SUPPLIED RECORDS section start

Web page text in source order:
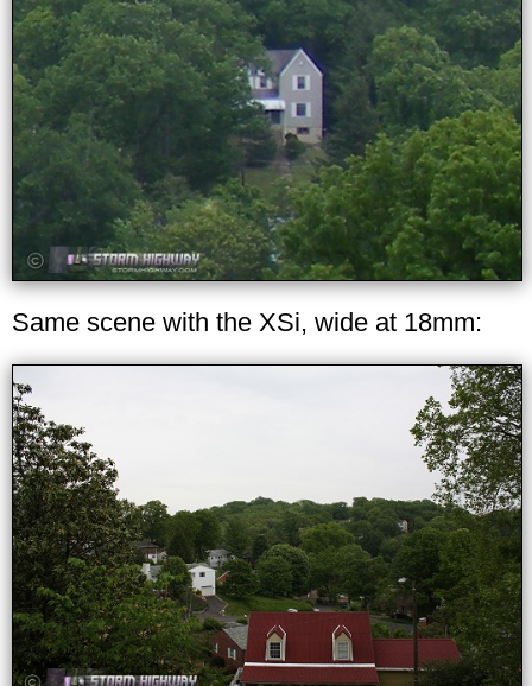
Same scene with the XSi, wide at 18mm:
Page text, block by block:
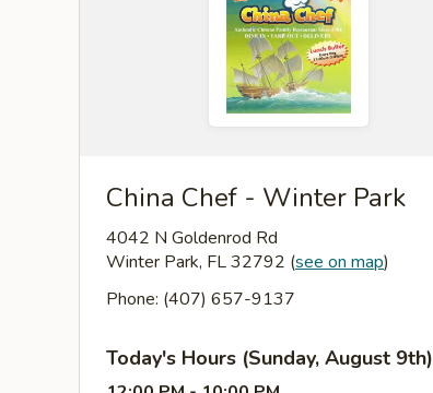
China Chef - Winter Park
4042 N Goldenrod Rd
Winter Park, FL 32792 (see on map)
Phone: (407) 657-9137
Today's Hours (Sunday, August 9th)
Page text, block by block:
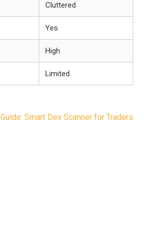
Cluttered
Yes
High
Limited
Smart Dex Scanner for Traders
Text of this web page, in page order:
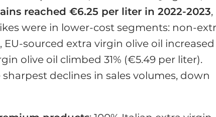
reached €6.25 per liter in 2022-2023
were in lower-cost segments: non-
EU-sourced extra virgin olive oil increased
olive oil climbed 31% (€5.49 per liter).
declines in sales volumes, down

SUPPLIED RECORDS section end

* ASSIGNMENT
Copy out the data above exactly, except the pictures.

* EXERCISE ANSWER
Web page text in source order:
Same scene with the XSi, wide at 18mm:
Page text, block by block:
China Chef - Winter Park
4042 N Goldenrod Rd
Winter Park, FL 32792 (see on map)
Phone: (407) 657-9137
Today's Hours (Sunday, August 9th)
Page text, block by block:
Cluttered
Yes
High
Limited
Smart Dex Scanner for Traders
Text of this web page, in page order:
reached €6.25 per liter in 2022-2023
were in lower-cost segments: non-
EU-sourced extra virgin olive oil increased
olive oil climbed 31% (€5.49 per liter).
declines in sales volumes, down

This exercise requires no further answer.